И я отвечаю: иди, я за тобой.
В ту минуту я пошел бы за ним куда угодно, я сделал бы все, о чем бы он ни попросил.
При этом я уверен, что такого не бывает: так быстро, так легко, такое ведь случается только в фильмах, в скверных романах или в больших городах, где уже привыкли к съему, постели и мимолетным связям без комплексов. Я вспоминаю, что видел однажды, как незнакомцы приближаются к друг другу и вместе уходят, едва перемигнувшись, скрываются за воротами, это было в районе вокзала Сен-Жан в Бордо, неподалеку от секс-шопа, мне было пятнадцать, это меня шокировало, встревожило, но, главное, я не мог поверить, я без конца повторял себе: видимо, я ошибся, это все мои фантазии, не могут же люди идти вот так, с первым встречным, наверное, я чего-то не понял. Я и сейчас такой. Та же девственная наивность. Ну вы понимаете.
Он встает, оставляет на столе пять франков за пиво, к которому едва притронулся. Он выходит, я следую за ним по пятам. Мы идем молча, он все еще чуть впереди, шагает поспешно, слегка сгорбившись, и не только от холода, это он снова зажигал сигарету. Иногда я отстаю, разглядываю его спину, угадываю внушительные мускулы, молочно-белую кожу, усеянную родинками, но тут мне приходится ускорить шаг, чтобы не отстать.
К моему большому удивлению, мы возвращаемся к лицею, только в последний момент сворачиваем к спортзалу, там в это время пусто. И закрыто. По крайней мере, я так думал. Но у него все предусмотрено. Он обходит выступ стены, влезает на ограждение, добирается до маленького окошка, нажимает, створка поддается, открывается. Он влезает внутрь. Я думаю, откуда он знает этот путь, пробовал ли он его уже. Лезу за ним. Он протягивает мне руку, помогает влезть в окошко. Я отмечаю, что это наше первое прикосновение – эта поданная рука. Что я никогда раньше к нему не притрагивался. Что это происходит вот так, пока мы лезем в окно. Кожа на руке нежная.

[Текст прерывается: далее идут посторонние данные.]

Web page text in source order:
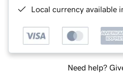
Local currency available
Need help?

В зале пусто, пахнет пóтом, воспоминаниями о школьных тренировках, чистота и запах весьма сомнительные. Наши шаги отдаются эхом. Пол скрипит под ногами. В углу свалены мячи. Тома идет дальше, ведет меня к раздевалкам, к душам.
Любовь происходит там.
Любовь – губы, которые ищут встречи, соприкасаются, губы, которые кусаешь, капля крови, волоски у него на подбородке, которые колют мой подбородок, его руки у меня на скулах, чтобы не отстранился.
Его шевелюра, в которую я погружаю пальцы, крутой затылок, мои руки смыкаются вокруг его плеч, прижимают крепче, чтобы быть совсем близко, чтобы между нами совсем не осталось пустоты.
Сближение наших торсов, мы торопливо, но по очереди сдергиваем одежду: жаккардовый свитер, футболку – чтобы соприкоснуться кожей. У него грудь мускулистая, безволосая, с плоскими темными сосками, у меня – худая, еще не размятая сокрушительными надавливаниями врача скорой помощи, это случится позже, на вид – хилая и болезненная.